- Other names: CEL
- Specialty: Hematology, oncology

= Chronic eosinophilic leukemia =

Chronic eosinophilic leukemia is a form of cancer in which too many eosinophils are found in the bone marrow, blood, and other tissues. Most cases are associated with fusion genes.

==Signs and symptoms==
Signs and symptoms may include weight loss, fever, malaise, cough, skin and mucosal lesions, diarrhea, and peripheral neuropathy. Cardiac symptoms are also possible.

In cases associated with PDGFRB and FGFR1 mutations, splenomegaly is common. Lymphadenopathy is also common with FGFR1 mutations.

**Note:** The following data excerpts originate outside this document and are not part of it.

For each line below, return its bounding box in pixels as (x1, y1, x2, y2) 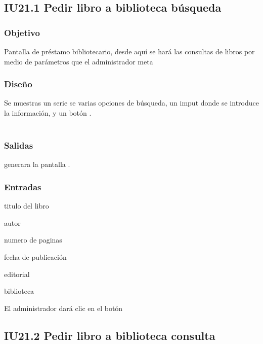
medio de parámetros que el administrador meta (4, 56, 153, 66)
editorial (4, 268, 30, 279)
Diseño (4, 78, 32, 90)
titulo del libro (4, 200, 49, 211)
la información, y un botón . (4, 108, 92, 118)
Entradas (4, 180, 41, 193)
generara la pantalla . (4, 159, 70, 169)
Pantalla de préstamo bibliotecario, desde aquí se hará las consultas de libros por (4, 46, 255, 56)
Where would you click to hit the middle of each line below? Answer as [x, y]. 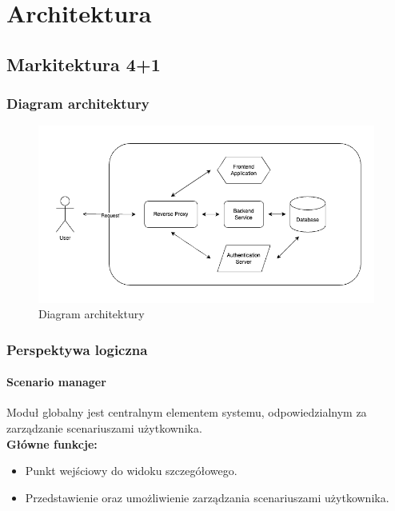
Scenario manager [56, 382]
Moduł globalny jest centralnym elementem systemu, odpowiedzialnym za [187, 412]
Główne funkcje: [52, 443]
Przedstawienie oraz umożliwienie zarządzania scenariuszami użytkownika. [207, 497]
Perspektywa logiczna [77, 349]
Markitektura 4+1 [84, 64]
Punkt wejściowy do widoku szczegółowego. [131, 471]
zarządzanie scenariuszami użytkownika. [104, 427]
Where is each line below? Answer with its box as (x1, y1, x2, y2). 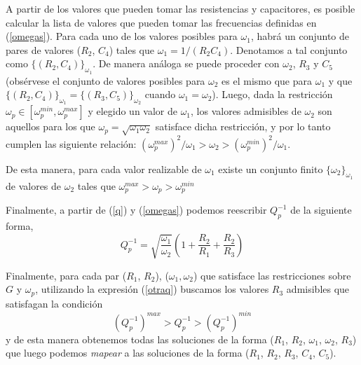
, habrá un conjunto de (250, 29, 350, 43)
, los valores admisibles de (191, 104, 301, 118)
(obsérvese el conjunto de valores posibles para (6, 73, 205, 88)
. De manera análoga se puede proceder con (93, 56, 280, 71)
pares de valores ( (6, 42, 81, 57)
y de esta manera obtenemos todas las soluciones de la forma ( (6, 331, 274, 346)
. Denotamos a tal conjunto (230, 42, 348, 57)
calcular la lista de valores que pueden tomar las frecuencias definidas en (6, 15, 317, 29)
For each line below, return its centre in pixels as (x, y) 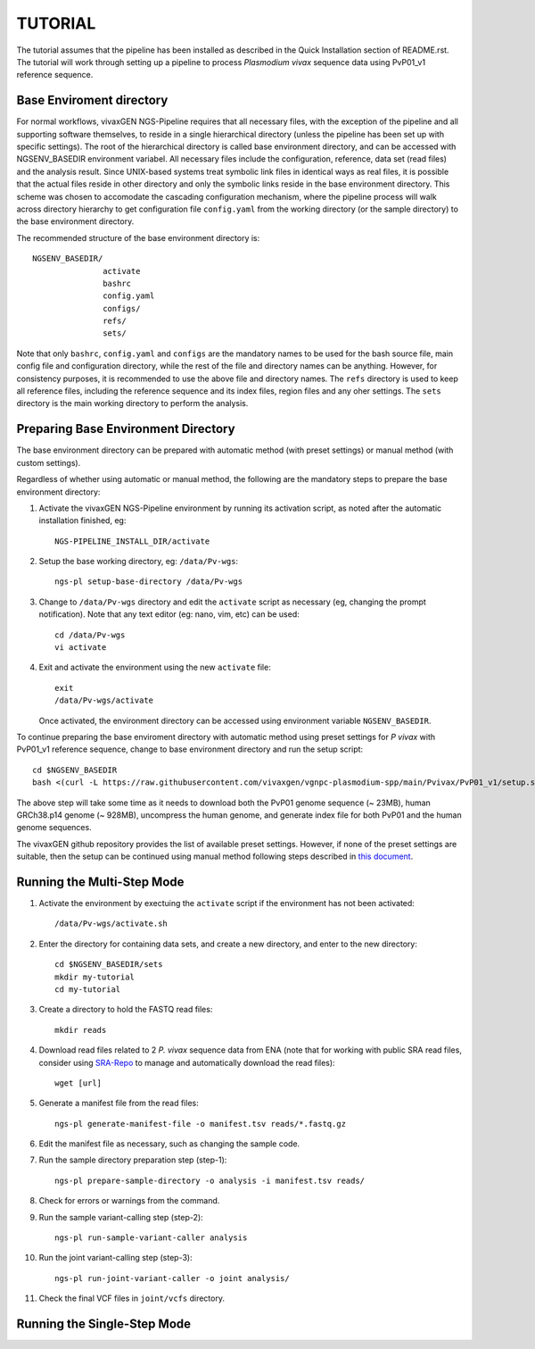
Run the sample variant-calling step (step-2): (121, 1217)
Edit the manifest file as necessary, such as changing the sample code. (169, 1144)
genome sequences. (54, 828)
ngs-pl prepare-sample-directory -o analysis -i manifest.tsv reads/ (210, 1180)
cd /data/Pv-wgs (90, 635)
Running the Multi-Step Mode (100, 882)
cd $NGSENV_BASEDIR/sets (109, 965)
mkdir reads (81, 1030)
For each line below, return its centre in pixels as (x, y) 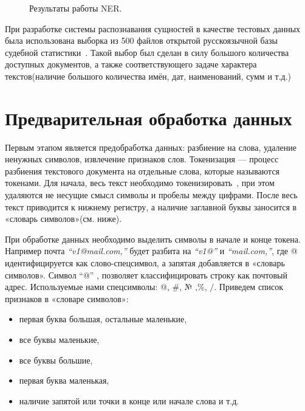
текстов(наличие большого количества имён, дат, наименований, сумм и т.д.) (148, 76)
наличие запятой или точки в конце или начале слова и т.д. (129, 400)
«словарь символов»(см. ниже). (63, 219)
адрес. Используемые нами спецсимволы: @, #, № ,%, (106, 287)
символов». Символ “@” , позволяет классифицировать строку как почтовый (146, 275)
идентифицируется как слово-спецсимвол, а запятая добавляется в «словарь (145, 263)
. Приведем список (249, 287)
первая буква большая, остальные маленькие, (103, 319)
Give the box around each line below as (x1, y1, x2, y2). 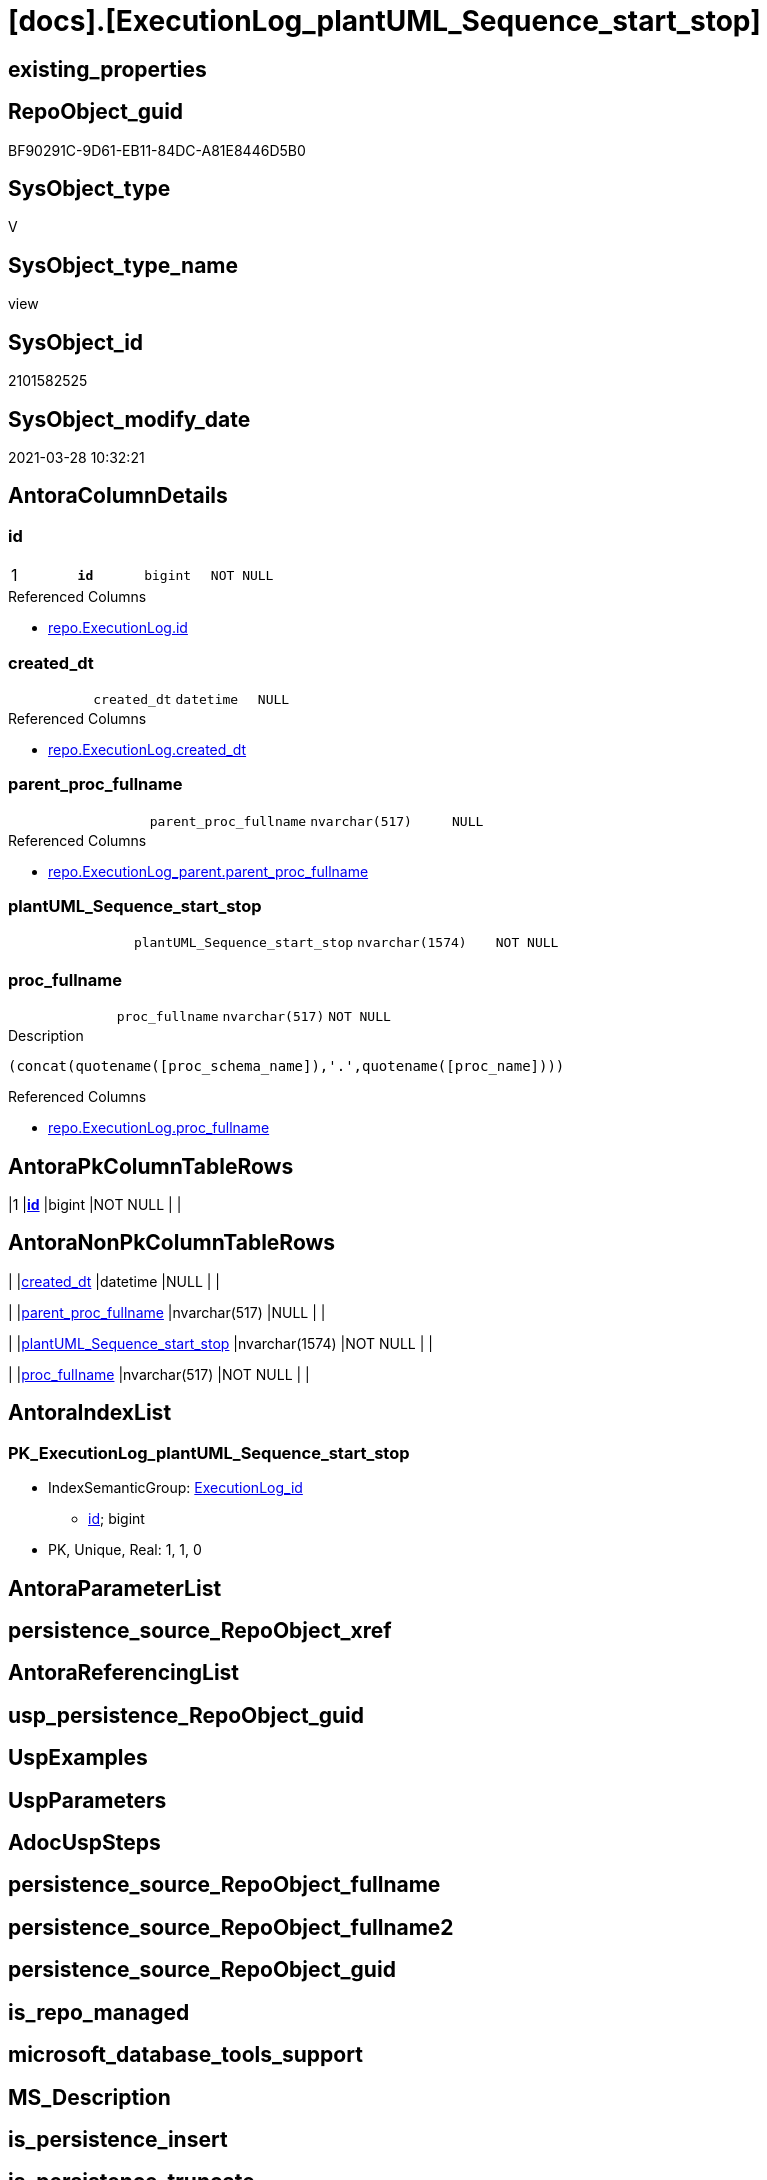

Infiltration of eosinophils causes organ damage.

==Causes==
Most cases of CEL are associated with rearrangements in PDGFRA, PDGFRB, or FGFR1.

CEL not otherwise specified (CEL NOS) is a form in which BCR-ABL1 fusion genes and PDGFRA, PDGFRB, and FGFR1 rearrangements are not found.

== Diagnosis ==
For a diagnosis of CEL, hypereosinophilia with greater than 30% eosinophils is required. Serum IgE is usually normal.
In cases associated with PDGFRB, serum vitamin B12 and tryptase may be elevated.

== Prognosis==
CEL associated with a mutation in PDGFRA is treatable with imatinib and has an excellent prognosis. On the other hand, CEL associated with FGFR1 mutations has a very poor prognosis.
Progression can occur from CEL to AEL or AML in rare cases.

== Epidemiology ==
Cases occur in people of all ages. The disease is more common in males than in females.